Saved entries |
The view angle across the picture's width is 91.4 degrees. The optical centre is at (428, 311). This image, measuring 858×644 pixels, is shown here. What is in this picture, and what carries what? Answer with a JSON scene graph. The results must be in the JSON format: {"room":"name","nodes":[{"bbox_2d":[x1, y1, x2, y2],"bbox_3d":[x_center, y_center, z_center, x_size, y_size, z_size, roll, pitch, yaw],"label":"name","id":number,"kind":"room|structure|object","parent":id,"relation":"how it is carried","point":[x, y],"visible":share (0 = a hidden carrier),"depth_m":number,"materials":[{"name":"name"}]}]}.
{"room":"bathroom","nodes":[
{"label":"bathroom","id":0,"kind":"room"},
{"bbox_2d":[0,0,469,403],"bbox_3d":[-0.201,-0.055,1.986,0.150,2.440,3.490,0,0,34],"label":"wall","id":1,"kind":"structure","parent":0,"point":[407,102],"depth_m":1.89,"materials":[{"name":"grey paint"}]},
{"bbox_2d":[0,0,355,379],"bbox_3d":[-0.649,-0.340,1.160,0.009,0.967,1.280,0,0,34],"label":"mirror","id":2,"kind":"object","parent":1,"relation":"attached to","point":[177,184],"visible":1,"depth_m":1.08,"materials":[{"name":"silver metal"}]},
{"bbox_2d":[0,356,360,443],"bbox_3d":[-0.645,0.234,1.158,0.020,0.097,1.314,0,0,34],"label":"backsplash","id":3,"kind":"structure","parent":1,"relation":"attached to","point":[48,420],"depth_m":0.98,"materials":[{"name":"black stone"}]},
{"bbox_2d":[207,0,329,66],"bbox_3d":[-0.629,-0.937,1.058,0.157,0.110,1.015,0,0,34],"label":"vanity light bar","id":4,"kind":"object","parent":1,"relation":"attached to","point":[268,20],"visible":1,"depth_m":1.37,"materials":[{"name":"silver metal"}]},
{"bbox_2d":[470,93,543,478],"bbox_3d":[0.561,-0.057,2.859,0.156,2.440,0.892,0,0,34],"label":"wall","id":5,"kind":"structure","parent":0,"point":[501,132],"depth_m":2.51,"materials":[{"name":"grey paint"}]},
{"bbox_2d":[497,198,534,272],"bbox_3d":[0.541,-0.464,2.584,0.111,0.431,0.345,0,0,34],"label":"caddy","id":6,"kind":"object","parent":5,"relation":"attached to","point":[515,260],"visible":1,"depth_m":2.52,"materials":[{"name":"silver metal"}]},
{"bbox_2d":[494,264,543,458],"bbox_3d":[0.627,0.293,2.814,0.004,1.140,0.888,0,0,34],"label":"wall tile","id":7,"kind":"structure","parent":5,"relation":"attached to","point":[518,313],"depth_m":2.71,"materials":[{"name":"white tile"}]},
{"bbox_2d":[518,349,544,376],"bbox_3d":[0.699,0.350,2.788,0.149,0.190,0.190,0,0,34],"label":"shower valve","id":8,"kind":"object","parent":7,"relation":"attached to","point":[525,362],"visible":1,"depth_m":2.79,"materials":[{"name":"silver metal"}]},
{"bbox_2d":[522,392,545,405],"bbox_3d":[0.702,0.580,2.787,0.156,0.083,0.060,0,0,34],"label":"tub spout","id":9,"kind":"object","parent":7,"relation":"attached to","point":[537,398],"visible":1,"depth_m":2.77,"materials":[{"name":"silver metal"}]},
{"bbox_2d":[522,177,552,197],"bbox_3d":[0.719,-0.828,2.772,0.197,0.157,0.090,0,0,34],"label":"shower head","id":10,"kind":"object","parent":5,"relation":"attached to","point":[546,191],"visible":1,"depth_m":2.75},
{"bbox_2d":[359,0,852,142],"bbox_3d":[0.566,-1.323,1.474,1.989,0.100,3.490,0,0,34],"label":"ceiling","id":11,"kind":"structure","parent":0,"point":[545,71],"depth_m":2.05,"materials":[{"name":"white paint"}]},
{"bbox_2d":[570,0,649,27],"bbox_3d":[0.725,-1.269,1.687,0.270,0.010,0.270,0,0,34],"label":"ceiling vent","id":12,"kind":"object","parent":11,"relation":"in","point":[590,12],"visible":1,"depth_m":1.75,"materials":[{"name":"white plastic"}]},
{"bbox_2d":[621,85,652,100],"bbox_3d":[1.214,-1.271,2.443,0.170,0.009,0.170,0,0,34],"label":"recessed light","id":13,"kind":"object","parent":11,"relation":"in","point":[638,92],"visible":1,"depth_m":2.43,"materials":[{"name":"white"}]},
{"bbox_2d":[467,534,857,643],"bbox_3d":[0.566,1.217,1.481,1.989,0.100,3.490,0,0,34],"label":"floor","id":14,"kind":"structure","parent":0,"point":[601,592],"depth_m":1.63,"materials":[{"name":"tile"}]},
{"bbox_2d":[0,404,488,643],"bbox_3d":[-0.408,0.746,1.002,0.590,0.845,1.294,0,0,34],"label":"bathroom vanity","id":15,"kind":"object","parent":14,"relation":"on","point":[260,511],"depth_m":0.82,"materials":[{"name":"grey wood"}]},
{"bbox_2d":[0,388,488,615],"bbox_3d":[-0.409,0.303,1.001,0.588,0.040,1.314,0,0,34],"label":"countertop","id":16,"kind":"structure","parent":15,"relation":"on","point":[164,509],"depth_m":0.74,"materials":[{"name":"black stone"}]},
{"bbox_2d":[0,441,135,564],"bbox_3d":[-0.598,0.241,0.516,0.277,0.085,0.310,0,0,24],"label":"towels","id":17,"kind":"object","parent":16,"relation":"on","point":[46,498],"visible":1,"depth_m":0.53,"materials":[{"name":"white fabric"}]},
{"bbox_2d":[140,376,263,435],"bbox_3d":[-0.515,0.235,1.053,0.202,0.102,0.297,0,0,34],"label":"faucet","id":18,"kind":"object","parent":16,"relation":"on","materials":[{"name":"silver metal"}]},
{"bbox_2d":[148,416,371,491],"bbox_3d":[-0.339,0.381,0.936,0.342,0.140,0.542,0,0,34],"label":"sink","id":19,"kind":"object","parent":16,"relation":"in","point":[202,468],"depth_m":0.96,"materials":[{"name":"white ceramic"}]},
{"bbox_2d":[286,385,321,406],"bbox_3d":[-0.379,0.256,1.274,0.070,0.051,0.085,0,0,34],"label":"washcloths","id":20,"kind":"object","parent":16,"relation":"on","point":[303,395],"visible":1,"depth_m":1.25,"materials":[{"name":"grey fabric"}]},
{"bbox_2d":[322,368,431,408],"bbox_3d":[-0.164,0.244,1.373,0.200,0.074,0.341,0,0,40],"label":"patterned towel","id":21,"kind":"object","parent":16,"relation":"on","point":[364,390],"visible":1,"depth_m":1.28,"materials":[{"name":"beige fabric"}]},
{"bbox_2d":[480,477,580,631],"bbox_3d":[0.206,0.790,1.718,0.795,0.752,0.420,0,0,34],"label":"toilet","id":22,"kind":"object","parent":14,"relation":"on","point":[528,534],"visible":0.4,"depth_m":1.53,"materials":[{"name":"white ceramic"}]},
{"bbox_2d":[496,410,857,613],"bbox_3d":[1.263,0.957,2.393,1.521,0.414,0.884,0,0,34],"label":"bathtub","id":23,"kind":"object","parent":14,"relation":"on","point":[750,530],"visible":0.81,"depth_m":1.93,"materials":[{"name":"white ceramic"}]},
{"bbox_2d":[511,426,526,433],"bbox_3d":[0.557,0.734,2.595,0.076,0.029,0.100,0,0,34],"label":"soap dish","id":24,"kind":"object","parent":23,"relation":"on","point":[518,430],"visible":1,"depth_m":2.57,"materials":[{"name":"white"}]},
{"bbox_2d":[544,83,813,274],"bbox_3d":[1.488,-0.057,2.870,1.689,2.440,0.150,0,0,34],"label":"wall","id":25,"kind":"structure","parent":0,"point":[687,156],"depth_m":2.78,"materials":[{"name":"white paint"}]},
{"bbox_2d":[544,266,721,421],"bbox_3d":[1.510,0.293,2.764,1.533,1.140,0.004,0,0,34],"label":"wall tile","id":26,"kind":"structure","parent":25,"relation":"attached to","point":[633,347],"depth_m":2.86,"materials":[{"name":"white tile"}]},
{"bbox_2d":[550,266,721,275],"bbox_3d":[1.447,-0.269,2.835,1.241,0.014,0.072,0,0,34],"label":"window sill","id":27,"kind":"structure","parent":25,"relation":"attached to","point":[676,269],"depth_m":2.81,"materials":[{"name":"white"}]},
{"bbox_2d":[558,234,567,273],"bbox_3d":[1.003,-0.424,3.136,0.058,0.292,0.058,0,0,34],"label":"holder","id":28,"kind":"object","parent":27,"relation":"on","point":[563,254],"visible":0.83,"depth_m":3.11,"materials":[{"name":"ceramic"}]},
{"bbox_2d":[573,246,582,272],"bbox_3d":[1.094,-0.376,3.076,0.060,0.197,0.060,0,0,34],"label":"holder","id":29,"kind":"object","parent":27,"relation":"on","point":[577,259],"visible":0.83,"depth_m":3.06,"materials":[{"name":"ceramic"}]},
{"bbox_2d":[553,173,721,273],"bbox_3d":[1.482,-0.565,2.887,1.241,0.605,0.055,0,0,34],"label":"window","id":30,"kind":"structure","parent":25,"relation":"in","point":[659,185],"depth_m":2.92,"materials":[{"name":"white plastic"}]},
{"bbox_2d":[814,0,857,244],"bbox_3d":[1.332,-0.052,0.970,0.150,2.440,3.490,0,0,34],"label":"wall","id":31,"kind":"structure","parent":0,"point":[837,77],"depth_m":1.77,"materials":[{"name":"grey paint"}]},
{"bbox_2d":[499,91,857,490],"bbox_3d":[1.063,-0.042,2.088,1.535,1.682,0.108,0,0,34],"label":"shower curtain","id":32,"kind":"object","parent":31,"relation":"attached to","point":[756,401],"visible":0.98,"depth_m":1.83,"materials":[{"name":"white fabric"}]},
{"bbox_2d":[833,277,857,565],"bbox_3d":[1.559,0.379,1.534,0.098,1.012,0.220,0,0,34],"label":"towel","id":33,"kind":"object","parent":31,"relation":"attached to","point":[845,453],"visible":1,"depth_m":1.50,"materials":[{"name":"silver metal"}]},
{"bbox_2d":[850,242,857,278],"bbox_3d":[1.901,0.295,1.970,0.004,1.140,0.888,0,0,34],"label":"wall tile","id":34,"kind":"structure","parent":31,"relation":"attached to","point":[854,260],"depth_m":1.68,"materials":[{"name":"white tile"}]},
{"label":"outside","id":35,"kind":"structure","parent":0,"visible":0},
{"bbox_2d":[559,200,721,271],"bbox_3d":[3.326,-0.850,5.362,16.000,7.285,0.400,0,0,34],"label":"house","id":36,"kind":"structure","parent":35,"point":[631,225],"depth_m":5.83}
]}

Task to complete |
Would you show every line in the data above that contains the string "holder"?

Task result |
{"bbox_2d":[558,234,567,273],"bbox_3d":[1.003,-0.424,3.136,0.058,0.292,0.058,0,0,34],"label":"holder","id":28,"kind":"object","parent":27,"relation":"on","point":[563,254],"visible":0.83,"depth_m":3.11,"materials":[{"name":"ceramic"}]},
{"bbox_2d":[573,246,582,272],"bbox_3d":[1.094,-0.376,3.076,0.060,0.197,0.060,0,0,34],"label":"holder","id":29,"kind":"object","parent":27,"relation":"on","point":[577,259],"visible":0.83,"depth_m":3.06,"materials":[{"name":"ceramic"}]},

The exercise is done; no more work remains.